Not since Soviet leader Nikita Khrushchev banged his fists and waved his shoe at the UN in 1960 has a world leader made such a spectacle of himself as President Donald Trump did this past week at the world organization.
Trump vowed to ‘totally destroy’ North Korea, a nation of 25 million, if it dared threaten the US or its allies. To do so, the US would have to use numerous nuclear weapons.
The president’s Genghis Khan behavior seemed to take no account that a US nuclear strike against North Korea would cause huge destruction to neighboring China, Japan and Russia – and pollute the globe. They could hardly be expected to applaud Trump’s final solution for pesky North Korea.
As leader of the world’s greatest power, President Trump was foolish to get into a schoolyard fracas with North Korea’s Kim Jong-un. Superpowers shouldn’t engage in such childish behavior. Trump’s claim that North Korea threatens the world is a reheated Bush-era lie used to whip up support for invading Iraq.

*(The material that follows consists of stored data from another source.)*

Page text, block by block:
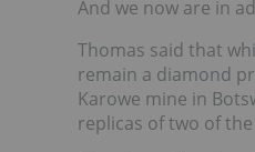
And we now are in
Thomas said that
remain a diamond
Karowe mine in
replicas of two of

In a subsequent speech to African UN delegates, Trump comically referred to the nation of ‘Nambia’ instead of Namibia. Let’s hope Trump does not mix up the Koreas. While passing through Philadelphia last week I was reminded of its former flamboyant, tough-guy police chief Frank Rizzo. He famously welcomed a senior Nigerian official as the leader of ‘Niggeria.’
Interestingly, both ‘axis of evil’ jeremiads originated from two different neocon speech writers, both known to this writer.
Escalating tensions, North Korea’s foreign minister, Ri Yong-ho, suggested that his nation might detonate a hydrogen bomb in the atmosphere above the Pacific Ocean.
Amidst all the trumped-up hysteria over North Korea, too few questions were asked about its ballistic missiles that have caused such an uproar.
First, the DPRK’s medium-range missiles, notably the 6,700km-range Hwasong and the 3,500 km-range Musudan are fueled by highly volatile liquid propellants. Fuelling them is often done outdoors for safety reasons. The dangerous, unstable chemical fuels have a tendency to spontaneously explode. Early US ballistic missiles had similar problems. Musudan, based on an elderly Soviet design, is notoriously unreliable and plagued by technical problems.
These missiles are usually kept on wheeled transporters (aka TELs) secreted in caves. The transporters are based on Russian and Chinese designs. An erector device then positions the missile into upright launch position.
This is the most vulnerable time for North Korea’s missiles. The US and South Korea claim they can knock out the DPRK missiles while getting ready for launch.
South Korea has a tactical program known as ‘Kill Chain’ that would use missiles, rocket batteries and air strikes to destroy the pre-launch missiles. But the problem remains: during the 2003 invasion of Iraq, US warplanes and missiles totally failed to knock out Iraq’s mobile missile launchers and stop it firing ineffective Scud missiles at Israel.
For North Korea, launching a major missile barrage is no easy matter. The North’s missile caves, fueling points, and leadership bunkers are photographed even more often than super-model Cindy Crawford. US satellites, high-altitude recon aircraft, sensors and drones keep a 24/7 watch on North Korea’s potential launch sites.
Preparations for refueling and erecting large numbers of missiles would invite a massive nuclear strike by US air and naval forces. But given the technology unreliability of the DPRK’s missiles, it would have to fire a sizeable barrage in order to be sure of scoring a few long-range nuclear hits.
Equally important, North Korea’s ability to fire a nuclear warhead atop a ballistic missile has not yet been demonstrated. A miniaturized warhead that can withstand the g-forces of launch and re-entry, extreme heat and cold and buffeting and detonate as planned after a 6,700-km journey is a tall order. The US and USSR both keep redundant ICBM missiles because of the reliability problem.
North Korea’s submarine-launched prototype KN-08 missile could pose a far greater danger. Though short-medium ranged, the missile if fired from submarines off the US East and West coast is greatly worrying US defense authorities. But, once again, North Korea is only in its infancy when it comes to underwater-launched strategic missiles and submarines.
Another key point. US and South Korean intelligence question how much missile propellant fuel the North has or could produce. Supplies are believed limited; raw material components are under embargo, even from ally China. Information about DPRK fuel supplies is, as always, scanty and unreliable. So is US and South Korean intelligence about North Korea.
Finally, if Washington believed North Korea was about to launch a massive, long-ranged missile strike against North America, it’s likely the US would detonate a nuclear device high above North Korea. The electromagnetic pulse (EMP) from such a detonation would likely fry most of North Korea’s electronic circuits, notably missile guidance systems and communications. Of course, the North Koreans could do the same to the US and allies Japan and South Korea. Pacific Russia and northern China would also be affected.
Behind all the hysteria over North Korea lies the basic question: why would rather small North Korea embark on a nuclear war with the United States? Its leadership, however zany and eccentric, is in no mood to commit suicide. US nuclear weapons would vaporize North Korea before any of the missiles it might fire at North America could detonate.
Having nuclear-armed missiles does not necessarily make one’s nation a public menace that must be destroyed. India has them. So do Pakistan and Israel, China and Russia. Add France and Britain. We don’t keep threatening to invade them and overthrow their governments. That’s why they are not threatening us.